SARS-CoV-2 Induced Innate Immune Responses Vary with Disease Severity

A team of researchers from China and Germany has conducted a large meta-analysis using transcriptome data of SARS-Cov-2 t evaluate the routes of viral entry and the characteristics of innate immune responses induced by SARS-CoV-2 infection. The scientists analyzed a diverse set of publicly available transcriptome data of SARS-CoV-2, SARS-CoV, and MERS-CoV. These data have been obtained from different types of cells. The scientists have observed that higher expression levels of host cell receptors, such as ACE2 or DPP4, do not influence the infection efficiency of SARS-CoV-2 or MERS-CoV. Moreover, the infection efficiency of human coronaviruses has been found to vary with cell types and viral load. The SARS-CoV-2 can enter human cells that do not express TMPRRS2 or TMPRSS4, which are cellular proteases essential for the priming of the viral spike protein.

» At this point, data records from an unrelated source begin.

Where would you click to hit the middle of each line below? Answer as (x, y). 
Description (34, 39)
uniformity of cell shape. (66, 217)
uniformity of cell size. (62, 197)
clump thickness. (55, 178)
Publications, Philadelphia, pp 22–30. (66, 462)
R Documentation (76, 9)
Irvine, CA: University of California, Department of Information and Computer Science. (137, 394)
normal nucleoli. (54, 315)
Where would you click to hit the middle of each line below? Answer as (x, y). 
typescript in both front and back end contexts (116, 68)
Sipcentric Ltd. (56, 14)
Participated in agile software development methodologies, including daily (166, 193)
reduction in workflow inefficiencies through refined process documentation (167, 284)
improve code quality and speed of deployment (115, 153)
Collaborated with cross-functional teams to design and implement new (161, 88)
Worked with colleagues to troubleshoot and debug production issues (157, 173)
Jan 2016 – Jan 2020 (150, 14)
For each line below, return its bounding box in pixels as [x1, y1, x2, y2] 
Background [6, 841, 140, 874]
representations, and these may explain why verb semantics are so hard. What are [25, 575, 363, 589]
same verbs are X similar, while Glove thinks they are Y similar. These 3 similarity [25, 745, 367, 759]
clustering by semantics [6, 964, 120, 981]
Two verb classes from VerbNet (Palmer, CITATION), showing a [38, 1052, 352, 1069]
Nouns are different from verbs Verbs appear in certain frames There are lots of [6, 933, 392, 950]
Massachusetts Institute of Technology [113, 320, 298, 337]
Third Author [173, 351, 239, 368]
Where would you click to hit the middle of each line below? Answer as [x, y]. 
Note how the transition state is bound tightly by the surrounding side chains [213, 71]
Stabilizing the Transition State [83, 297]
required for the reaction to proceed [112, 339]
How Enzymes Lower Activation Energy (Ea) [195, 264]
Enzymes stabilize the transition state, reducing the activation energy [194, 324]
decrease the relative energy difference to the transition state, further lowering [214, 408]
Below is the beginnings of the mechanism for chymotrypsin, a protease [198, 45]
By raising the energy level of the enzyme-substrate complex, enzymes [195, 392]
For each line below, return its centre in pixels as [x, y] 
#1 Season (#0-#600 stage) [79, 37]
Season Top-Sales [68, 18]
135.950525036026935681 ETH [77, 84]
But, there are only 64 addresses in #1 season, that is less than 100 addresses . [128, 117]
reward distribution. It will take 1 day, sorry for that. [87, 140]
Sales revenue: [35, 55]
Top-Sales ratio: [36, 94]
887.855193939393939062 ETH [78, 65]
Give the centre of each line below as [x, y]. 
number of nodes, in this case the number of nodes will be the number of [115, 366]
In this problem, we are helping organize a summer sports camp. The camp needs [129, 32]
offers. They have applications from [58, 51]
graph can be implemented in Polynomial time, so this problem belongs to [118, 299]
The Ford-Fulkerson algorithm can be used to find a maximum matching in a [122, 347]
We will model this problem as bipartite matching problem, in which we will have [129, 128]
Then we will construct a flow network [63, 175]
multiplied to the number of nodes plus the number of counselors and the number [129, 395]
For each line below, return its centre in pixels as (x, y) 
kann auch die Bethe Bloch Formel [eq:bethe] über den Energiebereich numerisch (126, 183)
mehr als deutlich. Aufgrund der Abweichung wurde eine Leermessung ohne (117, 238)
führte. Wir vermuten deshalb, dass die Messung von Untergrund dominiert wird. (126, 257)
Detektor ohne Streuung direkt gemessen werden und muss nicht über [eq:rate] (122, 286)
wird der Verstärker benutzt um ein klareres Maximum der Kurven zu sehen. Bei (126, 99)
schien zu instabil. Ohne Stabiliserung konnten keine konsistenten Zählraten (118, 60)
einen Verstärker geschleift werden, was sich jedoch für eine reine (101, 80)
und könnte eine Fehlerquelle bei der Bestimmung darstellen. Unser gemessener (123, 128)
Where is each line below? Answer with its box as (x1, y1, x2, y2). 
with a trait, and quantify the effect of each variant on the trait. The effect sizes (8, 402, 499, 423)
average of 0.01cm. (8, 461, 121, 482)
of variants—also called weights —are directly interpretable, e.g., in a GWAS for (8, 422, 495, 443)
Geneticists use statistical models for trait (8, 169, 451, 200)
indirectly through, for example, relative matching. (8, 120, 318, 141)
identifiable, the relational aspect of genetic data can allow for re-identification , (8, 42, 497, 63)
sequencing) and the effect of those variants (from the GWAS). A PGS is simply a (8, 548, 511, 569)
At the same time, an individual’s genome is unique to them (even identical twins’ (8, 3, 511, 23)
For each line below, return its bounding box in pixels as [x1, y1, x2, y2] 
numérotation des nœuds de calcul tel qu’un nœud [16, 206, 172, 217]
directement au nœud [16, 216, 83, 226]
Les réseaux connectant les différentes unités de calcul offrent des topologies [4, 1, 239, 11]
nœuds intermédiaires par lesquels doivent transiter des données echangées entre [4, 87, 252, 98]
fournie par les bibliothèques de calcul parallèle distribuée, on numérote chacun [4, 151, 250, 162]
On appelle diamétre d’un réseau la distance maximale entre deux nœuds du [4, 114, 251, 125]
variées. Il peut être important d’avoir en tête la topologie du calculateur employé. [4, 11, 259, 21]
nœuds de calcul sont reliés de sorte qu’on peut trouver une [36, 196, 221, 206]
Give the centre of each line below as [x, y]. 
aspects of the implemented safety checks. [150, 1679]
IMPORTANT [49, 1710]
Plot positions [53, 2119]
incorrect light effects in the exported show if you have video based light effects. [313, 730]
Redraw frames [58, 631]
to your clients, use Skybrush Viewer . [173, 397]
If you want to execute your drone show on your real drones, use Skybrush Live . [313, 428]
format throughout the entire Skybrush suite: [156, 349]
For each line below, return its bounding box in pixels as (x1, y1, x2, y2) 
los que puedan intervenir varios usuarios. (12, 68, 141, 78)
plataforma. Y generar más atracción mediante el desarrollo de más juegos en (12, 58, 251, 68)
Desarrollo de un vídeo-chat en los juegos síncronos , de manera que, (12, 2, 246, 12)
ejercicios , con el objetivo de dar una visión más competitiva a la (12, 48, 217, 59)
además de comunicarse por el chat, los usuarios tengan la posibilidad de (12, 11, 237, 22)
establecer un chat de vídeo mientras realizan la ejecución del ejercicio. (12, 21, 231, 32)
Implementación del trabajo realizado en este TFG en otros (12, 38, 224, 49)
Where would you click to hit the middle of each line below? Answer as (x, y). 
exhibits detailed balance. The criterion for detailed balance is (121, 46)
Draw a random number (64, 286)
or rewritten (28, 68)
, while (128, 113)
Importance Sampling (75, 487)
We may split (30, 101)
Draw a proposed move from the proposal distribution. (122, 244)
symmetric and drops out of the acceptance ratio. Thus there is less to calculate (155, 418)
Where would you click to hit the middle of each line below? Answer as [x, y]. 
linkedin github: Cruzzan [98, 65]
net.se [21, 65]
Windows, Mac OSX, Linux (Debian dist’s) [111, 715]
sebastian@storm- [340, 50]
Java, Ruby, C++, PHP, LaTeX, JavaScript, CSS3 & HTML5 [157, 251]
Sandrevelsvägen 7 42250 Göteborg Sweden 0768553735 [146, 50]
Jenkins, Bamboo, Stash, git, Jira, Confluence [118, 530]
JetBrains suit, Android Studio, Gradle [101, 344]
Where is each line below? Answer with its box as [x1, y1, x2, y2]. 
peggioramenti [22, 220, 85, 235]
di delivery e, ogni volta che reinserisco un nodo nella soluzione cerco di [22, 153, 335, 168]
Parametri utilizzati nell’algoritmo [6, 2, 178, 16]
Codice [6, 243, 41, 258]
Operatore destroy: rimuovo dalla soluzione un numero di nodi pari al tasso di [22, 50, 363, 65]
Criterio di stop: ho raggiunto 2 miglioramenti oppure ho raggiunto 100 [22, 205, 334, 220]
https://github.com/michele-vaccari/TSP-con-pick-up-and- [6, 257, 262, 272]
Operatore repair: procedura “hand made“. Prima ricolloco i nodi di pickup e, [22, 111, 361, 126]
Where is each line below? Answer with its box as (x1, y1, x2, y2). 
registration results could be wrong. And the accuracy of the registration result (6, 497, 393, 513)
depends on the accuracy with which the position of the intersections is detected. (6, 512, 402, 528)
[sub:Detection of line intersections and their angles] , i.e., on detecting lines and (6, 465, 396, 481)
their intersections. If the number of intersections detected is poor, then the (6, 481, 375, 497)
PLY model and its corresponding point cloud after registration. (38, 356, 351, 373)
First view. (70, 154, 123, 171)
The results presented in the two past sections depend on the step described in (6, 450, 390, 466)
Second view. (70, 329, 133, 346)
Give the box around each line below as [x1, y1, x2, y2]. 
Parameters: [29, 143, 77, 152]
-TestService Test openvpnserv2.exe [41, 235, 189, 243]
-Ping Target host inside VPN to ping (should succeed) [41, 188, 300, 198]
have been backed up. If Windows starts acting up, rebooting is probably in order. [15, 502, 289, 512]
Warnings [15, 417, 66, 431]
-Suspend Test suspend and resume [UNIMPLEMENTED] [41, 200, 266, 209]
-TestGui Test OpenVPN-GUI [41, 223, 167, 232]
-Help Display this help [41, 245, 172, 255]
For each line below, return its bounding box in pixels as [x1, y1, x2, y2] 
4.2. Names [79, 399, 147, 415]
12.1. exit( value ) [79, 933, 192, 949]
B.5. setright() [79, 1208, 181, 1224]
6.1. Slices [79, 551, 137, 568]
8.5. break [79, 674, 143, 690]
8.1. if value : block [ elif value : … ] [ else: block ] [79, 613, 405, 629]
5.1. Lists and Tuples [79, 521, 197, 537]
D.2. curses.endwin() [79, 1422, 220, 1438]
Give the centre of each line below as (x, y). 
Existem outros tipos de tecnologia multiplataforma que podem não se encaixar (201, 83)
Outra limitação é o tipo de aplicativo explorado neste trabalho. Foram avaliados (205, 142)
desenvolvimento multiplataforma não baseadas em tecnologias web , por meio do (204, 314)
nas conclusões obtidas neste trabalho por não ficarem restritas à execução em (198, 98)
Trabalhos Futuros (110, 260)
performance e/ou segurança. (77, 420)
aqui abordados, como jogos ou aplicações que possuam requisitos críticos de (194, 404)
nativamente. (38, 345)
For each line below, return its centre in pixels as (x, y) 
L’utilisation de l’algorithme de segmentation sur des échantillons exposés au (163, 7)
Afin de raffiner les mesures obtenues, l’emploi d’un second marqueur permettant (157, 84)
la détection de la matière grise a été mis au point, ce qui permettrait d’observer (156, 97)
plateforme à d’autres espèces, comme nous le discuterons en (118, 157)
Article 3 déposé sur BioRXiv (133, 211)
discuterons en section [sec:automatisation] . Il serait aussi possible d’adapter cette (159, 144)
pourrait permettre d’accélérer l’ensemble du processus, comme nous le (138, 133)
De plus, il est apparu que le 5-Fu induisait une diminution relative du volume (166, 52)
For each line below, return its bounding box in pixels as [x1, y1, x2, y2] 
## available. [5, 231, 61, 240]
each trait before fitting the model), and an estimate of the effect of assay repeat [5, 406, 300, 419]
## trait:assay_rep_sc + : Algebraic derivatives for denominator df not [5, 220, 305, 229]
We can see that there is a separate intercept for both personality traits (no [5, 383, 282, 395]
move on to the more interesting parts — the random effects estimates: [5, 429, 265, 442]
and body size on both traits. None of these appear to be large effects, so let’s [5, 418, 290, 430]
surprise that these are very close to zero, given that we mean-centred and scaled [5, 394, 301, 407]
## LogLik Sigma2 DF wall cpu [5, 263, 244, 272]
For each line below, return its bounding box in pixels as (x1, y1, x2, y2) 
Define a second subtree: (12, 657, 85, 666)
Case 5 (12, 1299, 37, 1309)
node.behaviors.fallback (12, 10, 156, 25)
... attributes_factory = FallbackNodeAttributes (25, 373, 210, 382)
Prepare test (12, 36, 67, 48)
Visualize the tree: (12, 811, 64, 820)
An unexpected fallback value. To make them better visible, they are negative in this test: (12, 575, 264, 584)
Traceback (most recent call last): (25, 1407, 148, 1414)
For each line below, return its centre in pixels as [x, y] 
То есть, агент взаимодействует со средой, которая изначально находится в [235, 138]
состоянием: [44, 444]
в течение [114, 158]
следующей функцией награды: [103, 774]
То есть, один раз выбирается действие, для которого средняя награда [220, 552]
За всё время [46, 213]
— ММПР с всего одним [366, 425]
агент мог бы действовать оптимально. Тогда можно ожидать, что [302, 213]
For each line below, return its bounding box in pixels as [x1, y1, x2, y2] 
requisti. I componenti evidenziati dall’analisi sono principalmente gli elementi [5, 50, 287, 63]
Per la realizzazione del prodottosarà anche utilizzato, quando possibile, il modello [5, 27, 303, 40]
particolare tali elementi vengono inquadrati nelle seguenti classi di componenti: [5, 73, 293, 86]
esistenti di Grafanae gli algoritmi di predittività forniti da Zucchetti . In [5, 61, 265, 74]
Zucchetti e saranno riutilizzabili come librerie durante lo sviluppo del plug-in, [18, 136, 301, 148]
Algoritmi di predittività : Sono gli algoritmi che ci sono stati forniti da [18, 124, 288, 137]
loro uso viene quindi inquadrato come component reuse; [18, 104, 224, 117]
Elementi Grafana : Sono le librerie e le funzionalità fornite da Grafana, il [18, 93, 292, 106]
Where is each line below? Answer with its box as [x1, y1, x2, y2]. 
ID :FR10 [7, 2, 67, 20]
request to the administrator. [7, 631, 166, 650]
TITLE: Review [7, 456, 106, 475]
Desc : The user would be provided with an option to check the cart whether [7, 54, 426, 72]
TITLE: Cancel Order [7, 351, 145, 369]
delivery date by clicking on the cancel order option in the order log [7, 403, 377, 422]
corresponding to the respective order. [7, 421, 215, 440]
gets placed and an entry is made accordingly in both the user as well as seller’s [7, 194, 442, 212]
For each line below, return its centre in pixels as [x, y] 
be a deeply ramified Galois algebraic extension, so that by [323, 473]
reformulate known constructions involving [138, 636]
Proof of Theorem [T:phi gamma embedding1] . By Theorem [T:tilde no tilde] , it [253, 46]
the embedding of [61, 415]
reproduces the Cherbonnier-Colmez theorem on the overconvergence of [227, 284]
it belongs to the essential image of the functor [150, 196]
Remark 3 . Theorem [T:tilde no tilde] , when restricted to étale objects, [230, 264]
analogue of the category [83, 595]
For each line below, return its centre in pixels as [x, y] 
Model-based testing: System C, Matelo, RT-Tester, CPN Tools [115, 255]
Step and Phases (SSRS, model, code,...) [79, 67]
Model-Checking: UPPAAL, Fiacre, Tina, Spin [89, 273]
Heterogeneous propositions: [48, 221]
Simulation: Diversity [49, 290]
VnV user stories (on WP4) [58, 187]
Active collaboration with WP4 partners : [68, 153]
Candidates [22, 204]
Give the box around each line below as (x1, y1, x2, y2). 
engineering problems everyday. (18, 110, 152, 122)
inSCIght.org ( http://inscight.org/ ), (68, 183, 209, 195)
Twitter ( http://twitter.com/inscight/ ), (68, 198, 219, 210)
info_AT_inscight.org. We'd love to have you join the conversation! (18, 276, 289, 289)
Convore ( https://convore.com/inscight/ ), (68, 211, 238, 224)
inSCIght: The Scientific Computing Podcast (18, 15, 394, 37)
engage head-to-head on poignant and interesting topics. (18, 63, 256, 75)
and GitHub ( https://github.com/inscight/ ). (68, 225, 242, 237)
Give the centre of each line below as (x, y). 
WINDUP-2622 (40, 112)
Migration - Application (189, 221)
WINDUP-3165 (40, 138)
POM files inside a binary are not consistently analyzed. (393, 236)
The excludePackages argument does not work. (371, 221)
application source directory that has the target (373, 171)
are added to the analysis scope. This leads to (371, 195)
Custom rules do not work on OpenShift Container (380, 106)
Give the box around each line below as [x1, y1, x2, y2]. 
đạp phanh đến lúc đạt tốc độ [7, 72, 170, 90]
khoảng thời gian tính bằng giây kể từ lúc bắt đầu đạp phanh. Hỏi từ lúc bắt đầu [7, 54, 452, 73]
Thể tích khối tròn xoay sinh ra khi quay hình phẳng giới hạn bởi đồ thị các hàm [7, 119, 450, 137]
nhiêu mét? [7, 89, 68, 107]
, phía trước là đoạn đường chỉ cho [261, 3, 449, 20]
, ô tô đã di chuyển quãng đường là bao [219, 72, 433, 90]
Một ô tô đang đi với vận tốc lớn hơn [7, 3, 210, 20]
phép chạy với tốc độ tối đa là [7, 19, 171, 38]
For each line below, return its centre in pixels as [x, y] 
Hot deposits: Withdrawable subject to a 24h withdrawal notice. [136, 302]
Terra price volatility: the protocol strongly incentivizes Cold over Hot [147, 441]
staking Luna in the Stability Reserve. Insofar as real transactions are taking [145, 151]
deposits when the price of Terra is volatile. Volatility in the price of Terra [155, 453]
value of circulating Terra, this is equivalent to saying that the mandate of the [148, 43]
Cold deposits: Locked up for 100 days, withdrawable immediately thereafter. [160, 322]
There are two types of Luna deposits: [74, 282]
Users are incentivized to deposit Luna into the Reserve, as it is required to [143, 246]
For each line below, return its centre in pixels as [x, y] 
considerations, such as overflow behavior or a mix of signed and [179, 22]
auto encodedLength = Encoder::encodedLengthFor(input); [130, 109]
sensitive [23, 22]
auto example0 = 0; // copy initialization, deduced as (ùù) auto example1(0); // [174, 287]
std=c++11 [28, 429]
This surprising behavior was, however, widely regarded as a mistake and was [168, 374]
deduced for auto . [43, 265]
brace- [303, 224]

However, they have observed that for TMPRRS2 or TMPRSS4 independent entry of SARS-CoV-2, the host cells need to express cathepsin B and cathepsin L, which are endosomal proteases required for viral entry through the endocytic pathway. These observations suggest that receptor-mediated endocytosis could be an alternative route of SARS-CoV-2 entry. Expressions of interferon, pro-inflammatory mediators, and interferon-stimulated genes in various cell types as well as in biological samples obtained from COVID-19 patients were analyzed to determine the strength of innate immune responses. The findings reveal that moderately and severely affected COVID-19 patients display significantly increased expressions of interferons, interferon-stimulated genes, and pro-inflammatory cytokines. In contrast, samples with an inadequate viral infection have shown low levels of interferons and moderate induction of interferon-stimulated genes.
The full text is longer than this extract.